• _Activity_: Keep images out and repeat all data exactly.

• _Task inputs_:
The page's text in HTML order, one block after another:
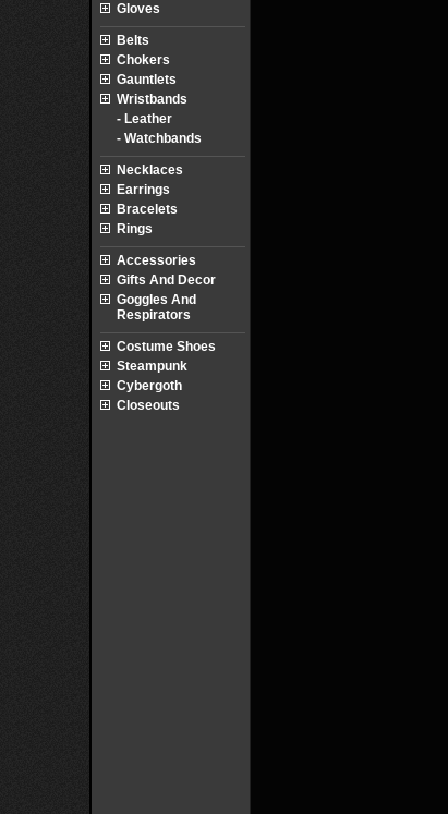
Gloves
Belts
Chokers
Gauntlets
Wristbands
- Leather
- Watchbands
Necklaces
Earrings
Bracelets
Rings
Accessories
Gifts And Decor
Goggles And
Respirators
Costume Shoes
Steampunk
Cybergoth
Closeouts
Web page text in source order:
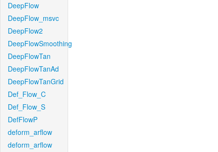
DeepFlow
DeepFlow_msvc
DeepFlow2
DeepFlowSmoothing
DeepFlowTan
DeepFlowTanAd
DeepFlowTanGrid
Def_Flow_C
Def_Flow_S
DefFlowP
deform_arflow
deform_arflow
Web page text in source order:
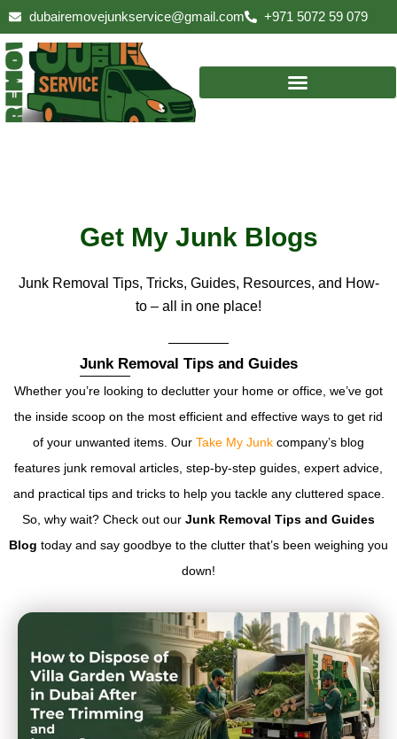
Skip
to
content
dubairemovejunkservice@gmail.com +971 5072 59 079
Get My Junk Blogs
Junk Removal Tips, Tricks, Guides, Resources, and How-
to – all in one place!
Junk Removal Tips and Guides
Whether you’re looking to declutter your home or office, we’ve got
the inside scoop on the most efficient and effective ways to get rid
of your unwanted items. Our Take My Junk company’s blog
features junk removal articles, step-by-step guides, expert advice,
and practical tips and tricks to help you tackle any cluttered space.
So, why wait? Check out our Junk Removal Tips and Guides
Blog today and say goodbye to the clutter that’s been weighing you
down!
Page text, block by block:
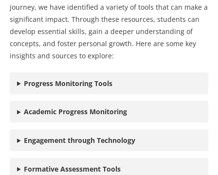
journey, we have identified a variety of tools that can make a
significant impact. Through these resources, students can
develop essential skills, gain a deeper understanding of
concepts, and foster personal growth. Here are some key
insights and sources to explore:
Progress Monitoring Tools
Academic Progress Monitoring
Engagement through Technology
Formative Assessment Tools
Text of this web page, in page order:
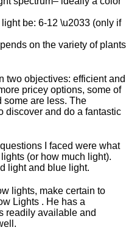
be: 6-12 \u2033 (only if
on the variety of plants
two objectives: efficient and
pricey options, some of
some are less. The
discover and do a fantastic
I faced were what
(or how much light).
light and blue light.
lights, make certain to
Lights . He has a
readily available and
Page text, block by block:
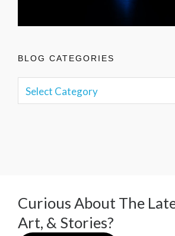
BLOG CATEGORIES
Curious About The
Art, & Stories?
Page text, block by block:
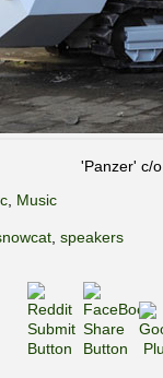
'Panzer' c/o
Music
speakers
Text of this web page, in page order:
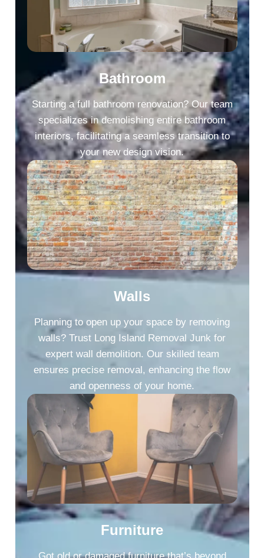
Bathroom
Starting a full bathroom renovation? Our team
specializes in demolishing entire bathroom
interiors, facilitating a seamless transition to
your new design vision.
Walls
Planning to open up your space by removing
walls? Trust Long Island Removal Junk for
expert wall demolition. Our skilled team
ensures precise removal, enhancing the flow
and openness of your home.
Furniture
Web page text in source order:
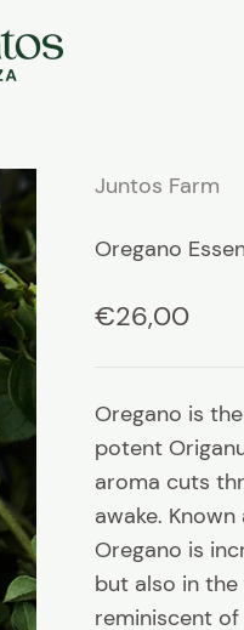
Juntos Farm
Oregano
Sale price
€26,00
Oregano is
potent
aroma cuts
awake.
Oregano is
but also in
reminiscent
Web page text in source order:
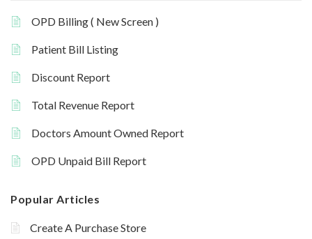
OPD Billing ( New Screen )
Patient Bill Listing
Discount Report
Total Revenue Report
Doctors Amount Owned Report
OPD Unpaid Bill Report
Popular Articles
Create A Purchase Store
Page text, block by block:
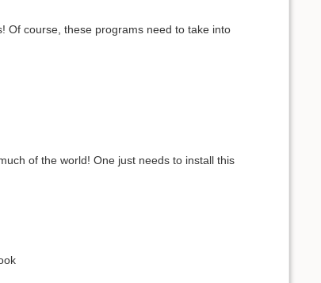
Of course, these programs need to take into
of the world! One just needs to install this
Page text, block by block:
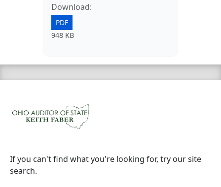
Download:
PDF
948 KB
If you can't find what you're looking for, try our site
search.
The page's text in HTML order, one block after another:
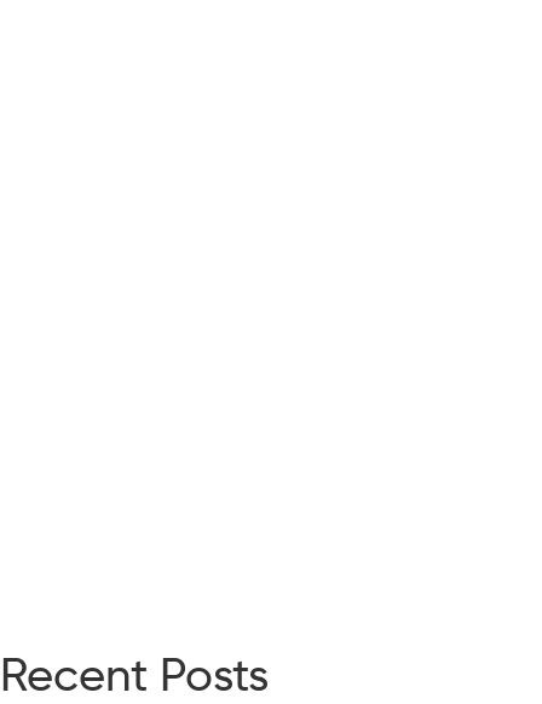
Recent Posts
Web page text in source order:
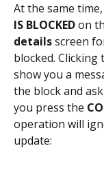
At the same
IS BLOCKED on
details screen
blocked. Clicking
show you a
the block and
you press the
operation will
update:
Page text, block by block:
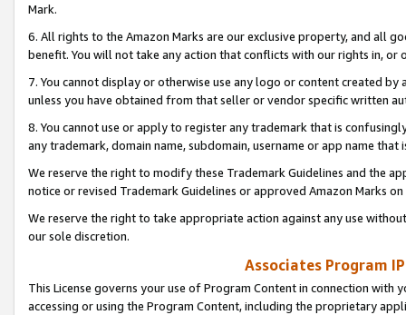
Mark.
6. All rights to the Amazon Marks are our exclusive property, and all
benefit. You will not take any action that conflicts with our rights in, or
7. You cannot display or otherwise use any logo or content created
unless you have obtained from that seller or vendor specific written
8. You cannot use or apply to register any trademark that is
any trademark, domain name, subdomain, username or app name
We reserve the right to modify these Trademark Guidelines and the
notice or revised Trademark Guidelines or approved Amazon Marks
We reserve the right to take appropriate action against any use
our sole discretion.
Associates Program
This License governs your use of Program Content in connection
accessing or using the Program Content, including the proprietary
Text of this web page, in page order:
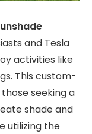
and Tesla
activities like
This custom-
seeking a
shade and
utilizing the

• _Solution to this problem_:
The page's text in HTML order, one block after another:
Gloves
Belts
Chokers
Gauntlets
Wristbands
- Leather
- Watchbands
Necklaces
Earrings
Bracelets
Rings
Accessories
Gifts And Decor
Goggles And
Respirators
Costume Shoes
Steampunk
Cybergoth
Closeouts
Web page text in source order:
DeepFlow
DeepFlow_msvc
DeepFlow2
DeepFlowSmoothing
DeepFlowTan
DeepFlowTanAd
DeepFlowTanGrid
Def_Flow_C
Def_Flow_S
DefFlowP
deform_arflow
deform_arflow
Web page text in source order:
Skip
to
content
dubairemovejunkservice@gmail.com +971 5072 59 079
Get My Junk Blogs
Junk Removal Tips, Tricks, Guides, Resources, and How-
to – all in one place!
Junk Removal Tips and Guides
Whether you’re looking to declutter your home or office, we’ve got
the inside scoop on the most efficient and effective ways to get rid
of your unwanted items. Our Take My Junk company’s blog
features junk removal articles, step-by-step guides, expert advice,
and practical tips and tricks to help you tackle any cluttered space.
So, why wait? Check out our Junk Removal Tips and Guides
Blog today and say goodbye to the clutter that’s been weighing you
down!
Page text, block by block:
journey, we have identified a variety of tools that can make a
significant impact. Through these resources, students can
develop essential skills, gain a deeper understanding of
concepts, and foster personal growth. Here are some key
insights and sources to explore:
Progress Monitoring Tools
Academic Progress Monitoring
Engagement through Technology
Formative Assessment Tools
Text of this web page, in page order:
be: 6-12 \u2033 (only if
on the variety of plants
two objectives: efficient and
pricey options, some of
some are less. The
discover and do a fantastic
I faced were what
(or how much light).
light and blue light.
lights, make certain to
Lights . He has a
readily available and
Page text, block by block:
BLOG CATEGORIES
Curious About The
Art, & Stories?
Page text, block by block:
'Panzer' c/o
Music
speakers
Text of this web page, in page order:
Bathroom
Starting a full bathroom renovation? Our team
specializes in demolishing entire bathroom
interiors, facilitating a seamless transition to
your new design vision.
Walls
Planning to open up your space by removing
walls? Trust Long Island Removal Junk for
expert wall demolition. Our skilled team
ensures precise removal, enhancing the flow
and openness of your home.
Furniture
Web page text in source order:
Juntos Farm
Oregano
Sale price
€26,00
Oregano is
potent
aroma cuts
awake.
Oregano is
but also in
reminiscent
Web page text in source order:
OPD Billing ( New Screen )
Patient Bill Listing
Discount Report
Total Revenue Report
Doctors Amount Owned Report
OPD Unpaid Bill Report
Popular Articles
Create A Purchase Store
Page text, block by block:
Of course, these programs need to take into
of the world! One just needs to install this
Page text, block by block:
Download:
PDF
948 KB
If you can't find what you're looking for, try our site
search.
The page's text in HTML order, one block after another:
Recent Posts
Web page text in source order:
At the same
IS BLOCKED on
details screen
blocked. Clicking
show you a
the block and
you press the
operation will
update:
Page text, block by block:
Mark.
6. All rights to the Amazon Marks are our exclusive property, and all
benefit. You will not take any action that conflicts with our rights in, or
7. You cannot display or otherwise use any logo or content created
unless you have obtained from that seller or vendor specific written
8. You cannot use or apply to register any trademark that is
any trademark, domain name, subdomain, username or app name
We reserve the right to modify these Trademark Guidelines and the
notice or revised Trademark Guidelines or approved Amazon Marks
We reserve the right to take appropriate action against any use
our sole discretion.
Associates Program
This License governs your use of Program Content in connection
accessing or using the Program Content, including the proprietary
Text of this web page, in page order:
and Tesla
activities like
This custom-
seeking a
shade and
utilizing the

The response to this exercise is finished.